----- Entries shown -----
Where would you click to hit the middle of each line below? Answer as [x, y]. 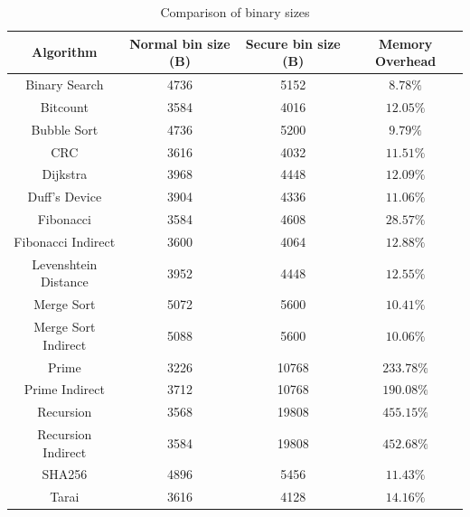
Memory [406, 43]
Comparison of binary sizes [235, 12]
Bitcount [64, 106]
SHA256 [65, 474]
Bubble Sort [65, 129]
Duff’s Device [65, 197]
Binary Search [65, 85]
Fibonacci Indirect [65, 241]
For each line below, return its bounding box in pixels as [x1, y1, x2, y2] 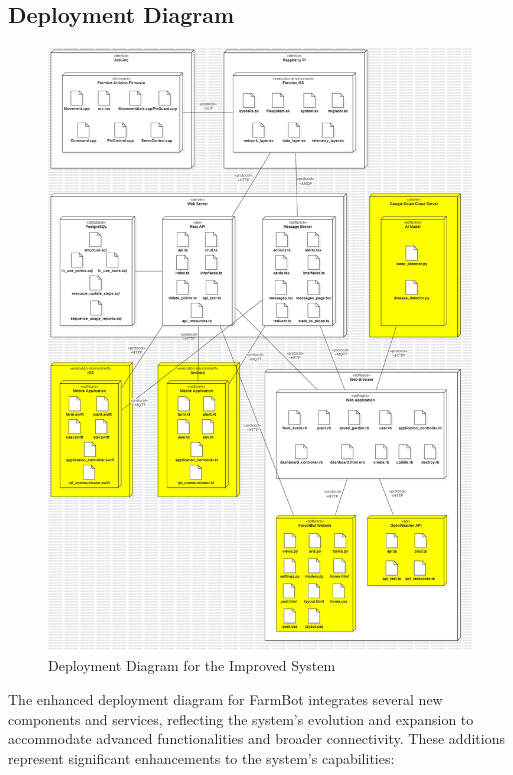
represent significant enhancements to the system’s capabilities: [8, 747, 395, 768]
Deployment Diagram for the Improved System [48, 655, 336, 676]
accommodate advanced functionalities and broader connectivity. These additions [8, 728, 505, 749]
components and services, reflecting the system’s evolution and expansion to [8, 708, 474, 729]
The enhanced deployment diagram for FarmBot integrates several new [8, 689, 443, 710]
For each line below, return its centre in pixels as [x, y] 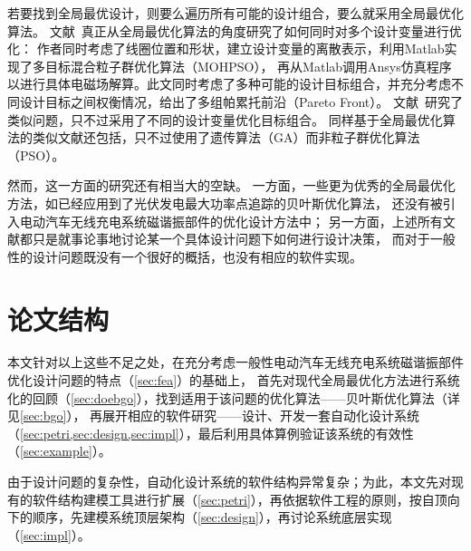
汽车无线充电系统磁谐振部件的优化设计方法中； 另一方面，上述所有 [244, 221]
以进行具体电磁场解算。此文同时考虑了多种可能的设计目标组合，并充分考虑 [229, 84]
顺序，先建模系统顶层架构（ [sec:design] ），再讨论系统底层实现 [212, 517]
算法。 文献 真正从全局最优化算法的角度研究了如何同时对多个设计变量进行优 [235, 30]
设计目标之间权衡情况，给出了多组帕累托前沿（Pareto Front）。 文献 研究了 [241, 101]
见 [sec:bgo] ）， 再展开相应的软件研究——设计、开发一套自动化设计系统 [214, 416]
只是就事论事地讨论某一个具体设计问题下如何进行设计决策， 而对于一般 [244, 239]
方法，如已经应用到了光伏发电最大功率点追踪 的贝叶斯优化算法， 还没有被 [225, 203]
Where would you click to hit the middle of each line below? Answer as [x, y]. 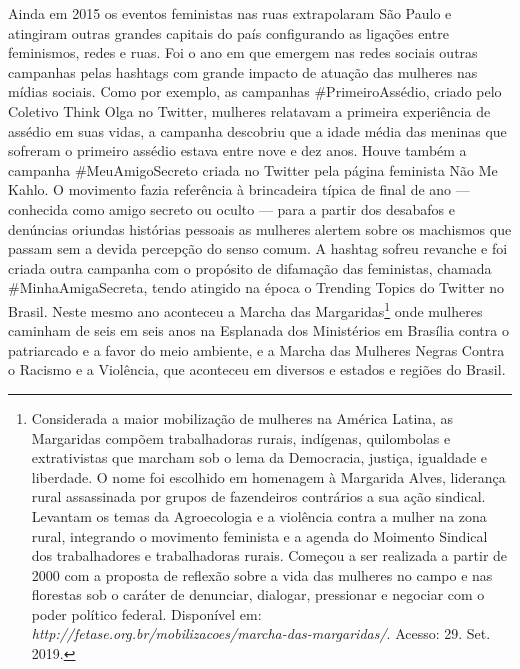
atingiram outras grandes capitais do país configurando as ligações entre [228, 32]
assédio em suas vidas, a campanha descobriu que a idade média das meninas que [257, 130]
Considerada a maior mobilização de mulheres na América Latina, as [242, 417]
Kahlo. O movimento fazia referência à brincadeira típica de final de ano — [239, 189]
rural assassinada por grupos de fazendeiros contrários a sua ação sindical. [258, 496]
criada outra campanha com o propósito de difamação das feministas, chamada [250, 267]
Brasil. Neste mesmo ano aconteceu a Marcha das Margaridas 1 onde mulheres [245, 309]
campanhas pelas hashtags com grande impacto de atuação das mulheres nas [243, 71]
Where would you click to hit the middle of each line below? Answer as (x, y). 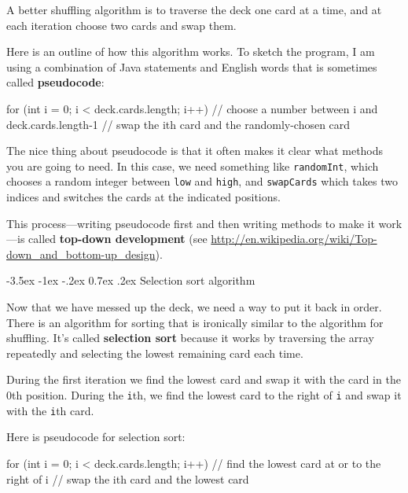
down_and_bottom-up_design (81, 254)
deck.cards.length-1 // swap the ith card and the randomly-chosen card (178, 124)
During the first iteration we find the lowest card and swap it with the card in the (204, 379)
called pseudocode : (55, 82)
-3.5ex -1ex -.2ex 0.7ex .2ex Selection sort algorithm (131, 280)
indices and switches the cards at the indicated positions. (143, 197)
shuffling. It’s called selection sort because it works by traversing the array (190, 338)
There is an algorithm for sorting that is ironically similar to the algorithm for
-----
=== Work to complete ===
The result is a copy of every line above where the word "called" shows up.

=== Answer to this problem ===
called pseudocode : (55, 82)
shuffling. It’s called selection sort because it works by traversing the array (190, 338)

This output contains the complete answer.